**Exercise**. Copy each line that includes the string "open" from the material into your answer.

**Provided records**.
================================

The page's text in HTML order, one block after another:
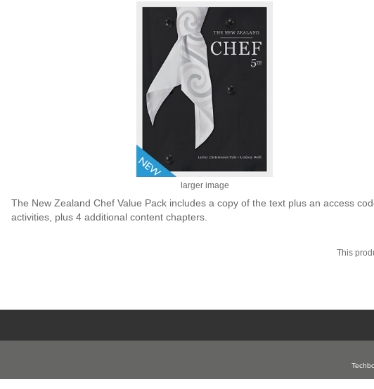
larger image
The New Zealand Chef Value Pack includes a copy of the text plus an access
activities, plus 4 additional content chapters.
This
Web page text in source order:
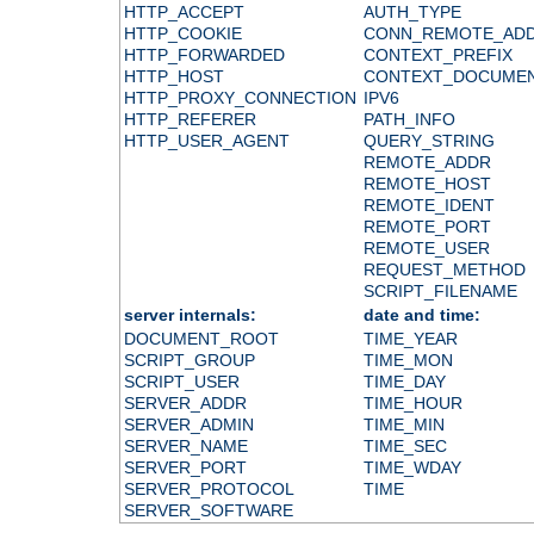
HTTP_ACCEPT
HTTP_COOKIE
HTTP_FORWARDED
HTTP_HOST
HTTP_PROXY_CONNECTION
HTTP_REFERER
HTTP_USER_AGENT
AUTH_TYPE
CONTEXT_PREFIX
IPV6
PATH_INFO
QUERY_STRING
REMOTE_ADDR
REMOTE_HOST
REMOTE_IDENT
REMOTE_PORT
REMOTE_USER
REQUEST_METHOD
SCRIPT_FILENAME
server internals:
date and time:
DOCUMENT_ROOT
SCRIPT_GROUP
SCRIPT_USER
SERVER_ADDR
SERVER_ADMIN
SERVER_NAME
SERVER_PORT
SERVER_PROTOCOL
SERVER_SOFTWARE
TIME_YEAR
TIME_MON
TIME_DAY
TIME_HOUR
TIME_MIN
TIME_SEC
TIME_WDAY
TIME
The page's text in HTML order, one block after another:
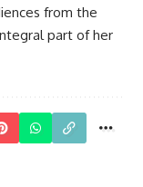
from the
part of her
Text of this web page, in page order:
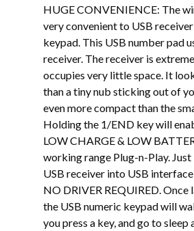
HUGE CONVENIENCE: The
very convenient to USB
keypad. This USB number pad
receiver. The receiver is
occupies very little space. It
than a tiny nub sticking out of
even more compact than the
Holding the 1/END key will
LOW CHARGE & LOW
working range Plug-n-Play.
USB receiver into USB
NO DRIVER REQUIRED. Once
the USB numeric keypad will
you press a key, and go to
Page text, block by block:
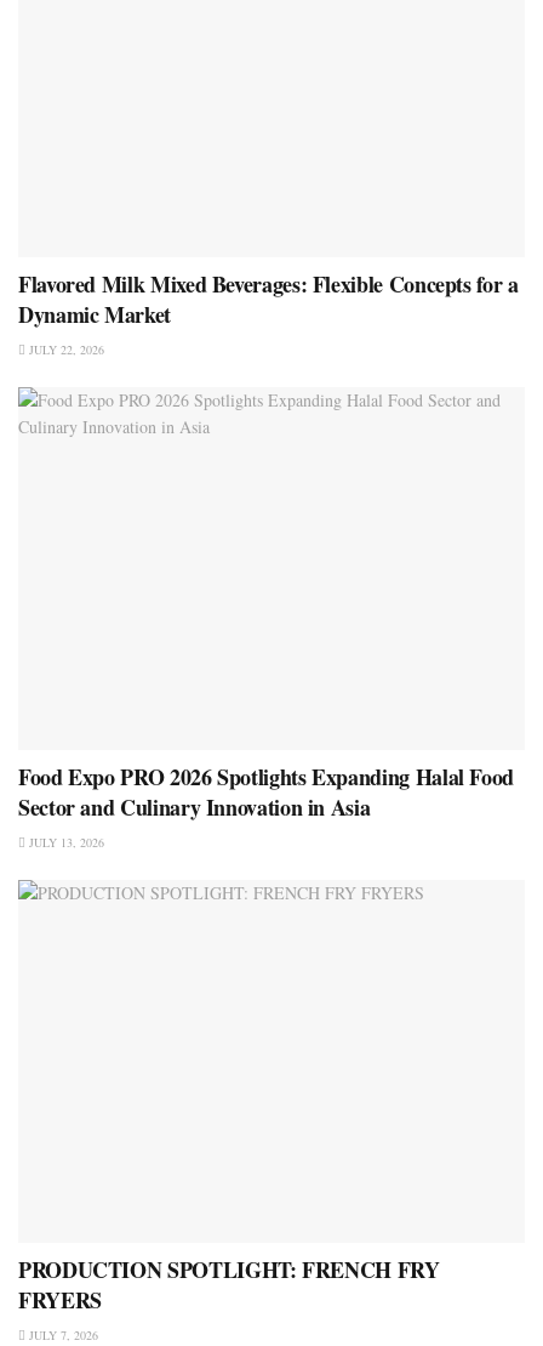
Flavored Milk Mixed Beverages: Flexible Concepts for a
Dynamic Market
JULY 22, 2026
Food Expo PRO 2026 Spotlights Expanding Halal Food
Sector and Culinary Innovation in Asia
JULY 13, 2026
PRODUCTION SPOTLIGHT: FRENCH FRY
FRYERS
JULY 7, 2026
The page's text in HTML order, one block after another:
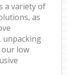
a variety of
as
unpacking
low
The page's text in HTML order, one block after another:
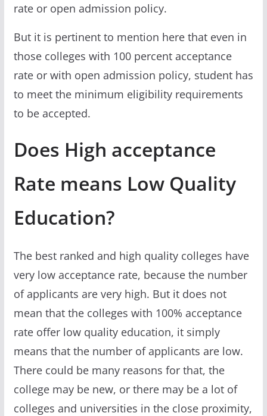
rate or open admission policy.
But it is pertinent to mention here that even in
those colleges with 100 percent acceptance
rate or with open admission policy, student has
to meet the minimum eligibility requirements
to be accepted.
Does High acceptance
Rate means Low Quality
Education?
The best ranked and high quality colleges have
very low acceptance rate, because the number
of applicants are very high. But it does not
mean that the colleges with 100% acceptance
rate offer low quality education, it simply
means that the number of applicants are low.
There could be many reasons for that, the
college may be new, or there may be a lot of
colleges and universities in the close proximity,
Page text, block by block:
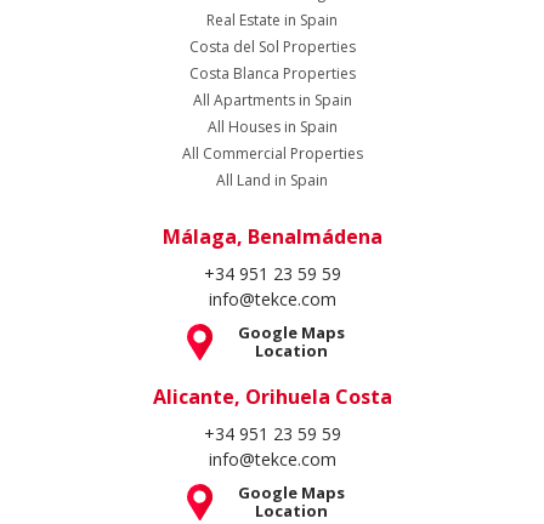
Real Estate in Spain
Costa del Sol Properties
Costa Blanca Properties
All Apartments in Spain
All Houses in Spain
All Commercial Properties
All Land in Spain
Málaga, Benalmádena
+34 951 23 59 59
info@tekce.com
Google Maps
Location
Alicante, Orihuela Costa
+34 951 23 59 59
info@tekce.com
Google Maps
Location
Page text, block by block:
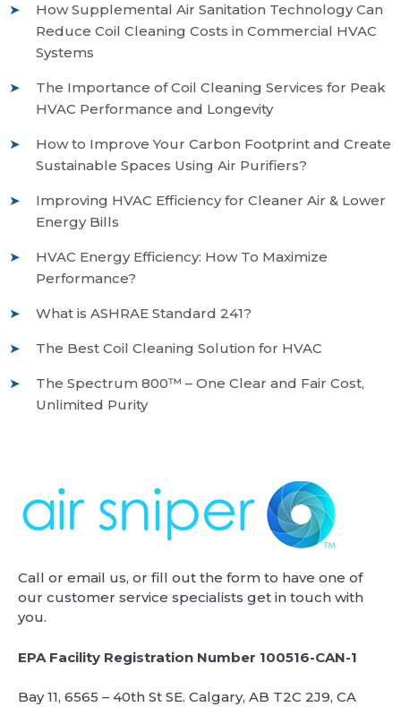
How Supplemental Air Sanitation Technology Can
Reduce Coil Cleaning Costs in Commercial HVAC
Systems
The Importance of Coil Cleaning Services for Peak
HVAC Performance and Longevity
How to Improve Your Carbon Footprint and Create
Sustainable Spaces Using Air Purifiers?
Improving HVAC Efficiency for Cleaner Air & Lower
Energy Bills
HVAC Energy Efficiency: How To Maximize
Performance?
What is ASHRAE Standard 241?
The Best Coil Cleaning Solution for HVAC
The Spectrum 800™ – One Clear and Fair Cost,
Unlimited Purity
Call or email us, or fill out the form to have one of
our customer service specialists get in touch with
you.
EPA Facility Registration Number 100516-CAN-1
Bay 11, 6565 – 40th St SE. Calgary, AB T2C 2J9, CA

================================

**Exercise output**.
rate or open admission policy.
rate or with open admission policy, student has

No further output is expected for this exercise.